• Exercise: Search the lines of the records for the word "cart", and copy every line that has it.

• Dataset excerpts:
╭──

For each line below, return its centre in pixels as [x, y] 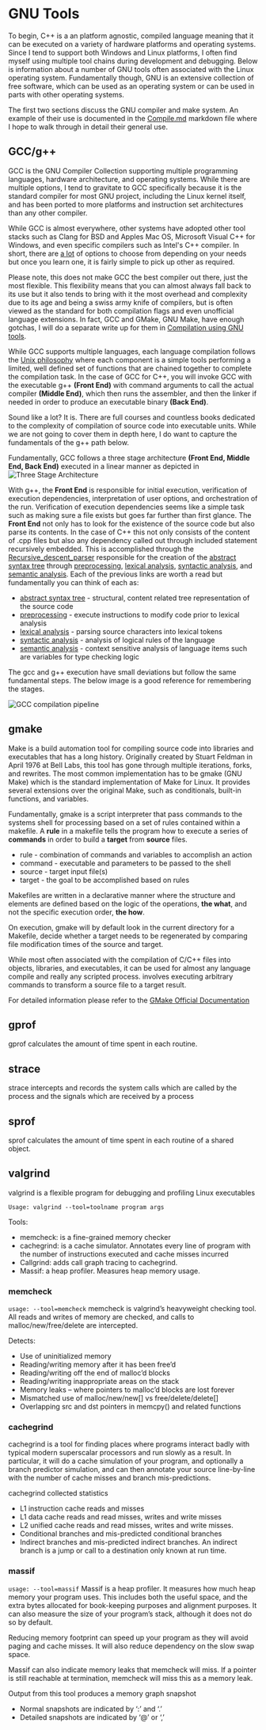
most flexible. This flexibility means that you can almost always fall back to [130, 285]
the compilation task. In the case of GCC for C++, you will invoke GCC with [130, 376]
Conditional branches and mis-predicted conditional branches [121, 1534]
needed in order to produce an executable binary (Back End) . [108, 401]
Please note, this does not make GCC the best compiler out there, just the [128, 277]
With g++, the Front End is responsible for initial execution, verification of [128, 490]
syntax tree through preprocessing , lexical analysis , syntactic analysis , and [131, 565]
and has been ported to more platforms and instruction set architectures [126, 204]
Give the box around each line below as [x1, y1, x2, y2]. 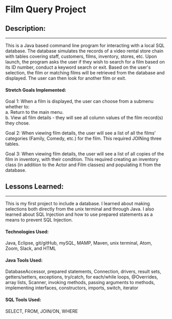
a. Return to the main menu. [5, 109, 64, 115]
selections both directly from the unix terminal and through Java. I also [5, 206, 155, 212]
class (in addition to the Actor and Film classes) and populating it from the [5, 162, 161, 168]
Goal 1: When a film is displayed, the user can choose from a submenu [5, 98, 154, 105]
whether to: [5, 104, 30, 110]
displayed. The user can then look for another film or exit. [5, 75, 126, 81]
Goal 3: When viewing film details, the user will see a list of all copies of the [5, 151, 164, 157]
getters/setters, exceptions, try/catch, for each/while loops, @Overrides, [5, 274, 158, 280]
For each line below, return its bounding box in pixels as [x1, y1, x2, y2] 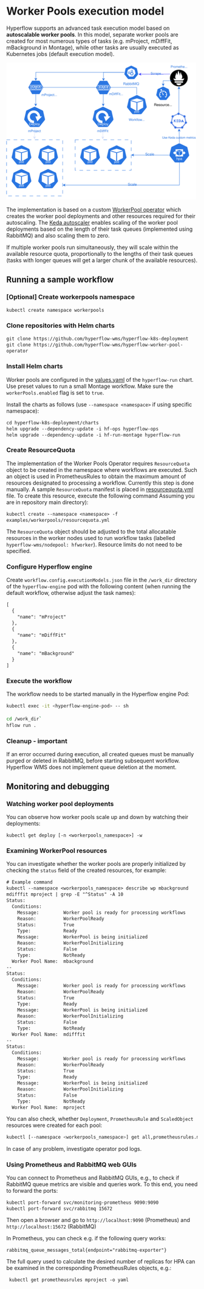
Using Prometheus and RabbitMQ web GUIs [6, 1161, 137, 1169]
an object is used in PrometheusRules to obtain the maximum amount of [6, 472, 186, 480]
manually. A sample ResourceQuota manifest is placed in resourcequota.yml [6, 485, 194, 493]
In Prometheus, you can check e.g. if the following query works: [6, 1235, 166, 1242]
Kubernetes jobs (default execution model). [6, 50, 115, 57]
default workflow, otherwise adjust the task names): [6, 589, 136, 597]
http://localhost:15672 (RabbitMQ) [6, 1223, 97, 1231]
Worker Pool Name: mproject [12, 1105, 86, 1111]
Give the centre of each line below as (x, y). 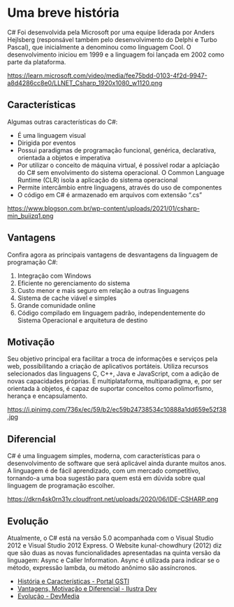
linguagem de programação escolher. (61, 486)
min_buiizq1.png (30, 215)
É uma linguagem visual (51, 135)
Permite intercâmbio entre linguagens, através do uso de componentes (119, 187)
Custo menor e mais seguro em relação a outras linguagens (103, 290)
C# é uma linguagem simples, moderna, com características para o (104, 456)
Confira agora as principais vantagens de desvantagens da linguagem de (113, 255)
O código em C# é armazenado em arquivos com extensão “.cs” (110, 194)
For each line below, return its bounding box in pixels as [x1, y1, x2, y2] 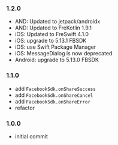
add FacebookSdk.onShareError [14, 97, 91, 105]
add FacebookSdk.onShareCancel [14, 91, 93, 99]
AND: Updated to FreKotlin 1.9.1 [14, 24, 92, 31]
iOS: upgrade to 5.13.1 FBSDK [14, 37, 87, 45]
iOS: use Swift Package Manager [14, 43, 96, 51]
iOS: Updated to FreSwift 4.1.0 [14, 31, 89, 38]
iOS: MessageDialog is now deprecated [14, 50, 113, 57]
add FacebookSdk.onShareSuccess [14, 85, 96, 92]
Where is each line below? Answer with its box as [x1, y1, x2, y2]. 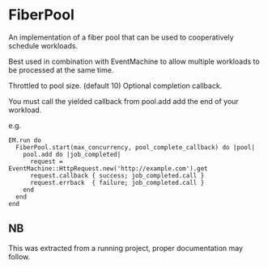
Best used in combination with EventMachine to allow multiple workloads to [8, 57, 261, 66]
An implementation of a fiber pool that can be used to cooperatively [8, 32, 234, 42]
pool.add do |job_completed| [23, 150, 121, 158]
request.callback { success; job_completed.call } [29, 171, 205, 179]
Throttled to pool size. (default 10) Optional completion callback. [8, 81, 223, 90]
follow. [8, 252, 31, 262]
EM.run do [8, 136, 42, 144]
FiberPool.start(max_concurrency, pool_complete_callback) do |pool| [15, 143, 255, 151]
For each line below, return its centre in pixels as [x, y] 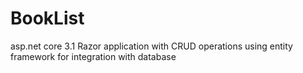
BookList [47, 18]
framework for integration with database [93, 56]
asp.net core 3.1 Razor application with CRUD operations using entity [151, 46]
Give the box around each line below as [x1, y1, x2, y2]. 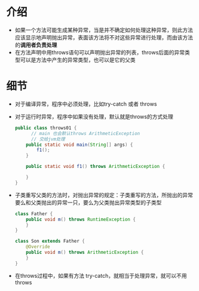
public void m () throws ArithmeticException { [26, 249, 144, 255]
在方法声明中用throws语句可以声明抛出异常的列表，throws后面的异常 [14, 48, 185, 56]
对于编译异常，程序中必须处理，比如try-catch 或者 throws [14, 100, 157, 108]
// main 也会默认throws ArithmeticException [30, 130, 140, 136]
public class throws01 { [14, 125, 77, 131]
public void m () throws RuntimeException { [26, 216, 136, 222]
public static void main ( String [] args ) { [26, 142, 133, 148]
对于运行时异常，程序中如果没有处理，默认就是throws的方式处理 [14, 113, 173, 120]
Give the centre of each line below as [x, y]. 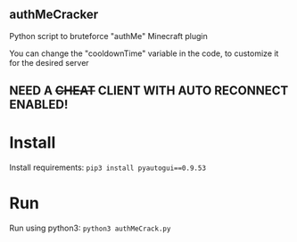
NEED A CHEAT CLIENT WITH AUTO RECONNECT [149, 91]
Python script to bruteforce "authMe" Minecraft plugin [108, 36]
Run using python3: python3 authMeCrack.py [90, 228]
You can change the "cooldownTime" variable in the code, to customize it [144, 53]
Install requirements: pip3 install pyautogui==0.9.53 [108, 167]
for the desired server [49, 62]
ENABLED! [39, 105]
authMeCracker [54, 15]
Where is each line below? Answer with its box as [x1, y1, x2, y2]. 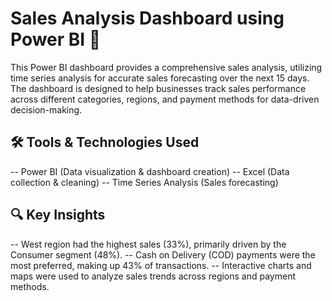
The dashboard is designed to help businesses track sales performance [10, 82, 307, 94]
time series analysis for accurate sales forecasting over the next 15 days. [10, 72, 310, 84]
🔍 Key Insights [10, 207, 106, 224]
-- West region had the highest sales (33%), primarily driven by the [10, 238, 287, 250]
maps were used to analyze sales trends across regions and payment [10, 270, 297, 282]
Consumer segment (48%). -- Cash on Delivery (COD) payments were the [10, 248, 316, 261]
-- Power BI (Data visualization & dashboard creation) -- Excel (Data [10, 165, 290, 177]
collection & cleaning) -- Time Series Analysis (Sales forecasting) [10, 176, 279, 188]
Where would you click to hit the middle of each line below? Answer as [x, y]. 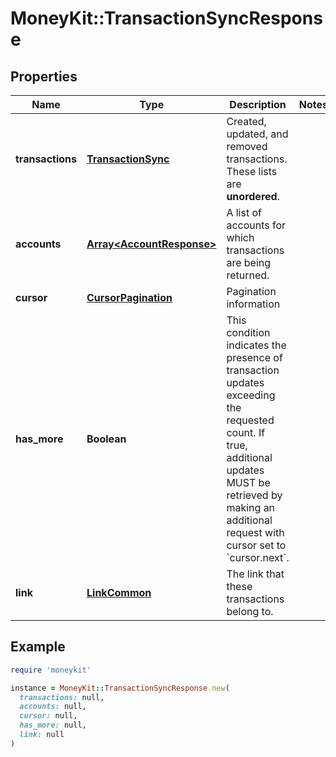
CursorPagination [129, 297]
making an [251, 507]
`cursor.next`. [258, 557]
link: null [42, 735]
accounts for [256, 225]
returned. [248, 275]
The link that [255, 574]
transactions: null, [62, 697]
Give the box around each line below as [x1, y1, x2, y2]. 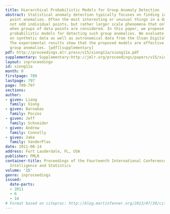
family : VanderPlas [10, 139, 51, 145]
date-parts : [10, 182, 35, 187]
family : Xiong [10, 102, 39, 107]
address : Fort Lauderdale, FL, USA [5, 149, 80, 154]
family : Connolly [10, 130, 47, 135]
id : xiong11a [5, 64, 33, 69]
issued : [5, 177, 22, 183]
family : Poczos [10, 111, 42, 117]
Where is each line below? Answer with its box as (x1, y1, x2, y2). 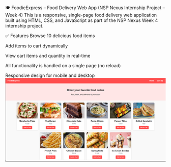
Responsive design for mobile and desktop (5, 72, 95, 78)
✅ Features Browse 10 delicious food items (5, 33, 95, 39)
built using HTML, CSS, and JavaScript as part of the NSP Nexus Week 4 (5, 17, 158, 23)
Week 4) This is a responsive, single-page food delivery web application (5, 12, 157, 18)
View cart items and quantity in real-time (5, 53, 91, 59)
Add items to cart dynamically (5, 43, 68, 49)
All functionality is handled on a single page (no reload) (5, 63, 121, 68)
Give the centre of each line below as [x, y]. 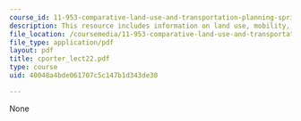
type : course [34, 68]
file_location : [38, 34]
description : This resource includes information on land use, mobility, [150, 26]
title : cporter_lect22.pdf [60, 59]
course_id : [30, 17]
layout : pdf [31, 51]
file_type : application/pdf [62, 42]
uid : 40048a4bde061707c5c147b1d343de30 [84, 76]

╰──

• Answer to this problem:
View cart items and quantity in real-time (5, 53, 91, 59)
Add items to cart dynamically (5, 43, 68, 49)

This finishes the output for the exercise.